Because the speed of light is finite and constant, it takes less time to cover a shorter distance (from the front towards the passenger). Therefore, light from the front of the train should reach the passenger before the light from the back of the train, which has to travel a longer distance to catch up with him...... 

But it doesn't!

Both flashes of light reach him at the same time, which means that light from the back (covering a longer distance) must have started travelling before the light from the front... Therefore, from the passenger's perspective, lightning struck the back of the train before it struck the front of the train.

But person B on the platform very clearly saw the two bolts of lightning strike simultaneously. So which person is right and which one is wrong?

This is the difficult bit: BOTH are right. In each person's frame of reference, they each take accuate measurements..... and come up with different results.

This shows us that, for two events occurring at different points in space, it is impossible to describe them as absolutely simultaneous. We can only say that they are simultaneous in a particular frame of reference. We cannot even say that one event absolutely precedes another. 

It is all relative.




QUANTUM ENTANGLEMENT

OK, all of this is very perplexing and confusing, but "At least," you sigh "we can still agree on two sacred absolutes: nothing can travel faster than light and nothing, not even information, can move backwards through time!"

Right?

Right!? 

Well...... Maybe.

As if relativity has not already messed with your head quite enough, along comes quantum mechanics to REALLY go to town on your braincells. 

It certainly upset Albert Einstein!

QM predicted that if two subatomic particles were produced in such a state that their individual properties (such as polarisation of photons) cannot be described, they are 'entangled' (they exist as a system of two with one, uncertain state).

Once the property of one particle is measured this uncertainty collapses and the second particle, if measured, will show the corresponding property to the first one.

This effect occurs instantaneously.... even if the two particles are separated by a distance greater than that which it would take light to travel to transmit the information...

In 1935 Einstein called this "spooky action at a distance" because for information to travel faster than light violates causality (cause and effect)... and yet experiments in quantum entanglement verified it to be a very real phenomenon. 

Once one particle was measured its twin somehow "knew" that it had to assume the corresponding property. 

This is a huge problem. Information travelling faster than light is the same as information travelling backwards through time... which is impossible. Remember entropy? The Arrow of Time?  The Second Law of Thermodynamics?

In 2015 physicist Justin Lee proposed that once a measurement is made, the quantum state of the two-particle system does indeed decohere (collapse) backwards through time. How can it do this without creating a paradox? Without violating cause and effect?

The solution is that the only thing that is changed in the past is the nature of the uncertain entangled state. Nothing else in the universe is affected at that time, so causality is not violated. It sounds like science fiction but it is allowed by our understanding of physical laws.




REAL...?

We rely on accurate time keeping for so many things, and it works very well in our ordinary lives, but out in space - travelling at 0.99c or skimming the event horizon of a black hole - it all gets a bit more complicated. Even here on Earth we cannot really say that two events happened at exactly the same time. And thanks to quantum entanglement we cannot even say that the Arrow of Time is sacred....

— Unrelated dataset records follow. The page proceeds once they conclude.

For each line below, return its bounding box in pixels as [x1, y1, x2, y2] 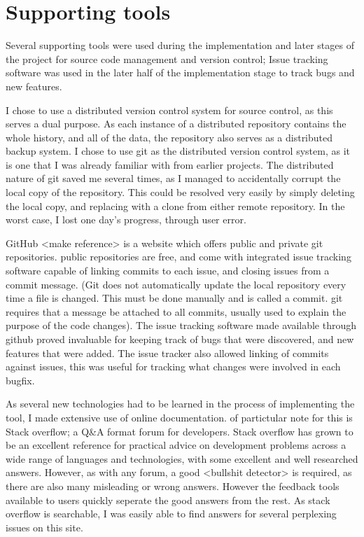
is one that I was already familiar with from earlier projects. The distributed [6, 157, 334, 172]
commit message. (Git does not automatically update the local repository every [6, 277, 346, 291]
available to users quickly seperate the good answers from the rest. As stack [6, 492, 330, 507]
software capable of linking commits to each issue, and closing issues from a [6, 263, 330, 278]
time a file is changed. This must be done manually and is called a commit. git [6, 291, 343, 305]
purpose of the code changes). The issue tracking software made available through [6, 318, 357, 333]
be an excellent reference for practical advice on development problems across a [6, 438, 346, 452]
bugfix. [6, 372, 35, 387]
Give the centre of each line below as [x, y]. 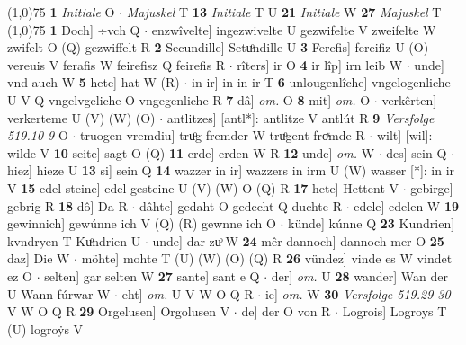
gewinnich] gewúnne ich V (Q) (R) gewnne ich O [142, 223]
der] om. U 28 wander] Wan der [359, 275]
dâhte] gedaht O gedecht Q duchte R [241, 205]
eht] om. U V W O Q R [188, 293]
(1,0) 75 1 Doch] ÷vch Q [74, 29]
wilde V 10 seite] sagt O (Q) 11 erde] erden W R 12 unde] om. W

So is time - time itself - real?  A real, physical thing that is really there?

Most definitely YES. 

Without time, there is no space, because time and space are two inseparable aspects of one phenomenon, spacetime. And without space... Well, there would be nobody to ask the question.

However, it is much more complex than our intuitive understanding of it. We can almost forgive people for waxing philosophic and saying it is all an illusion.

Almost....





Time is real, but strange....REAL strange!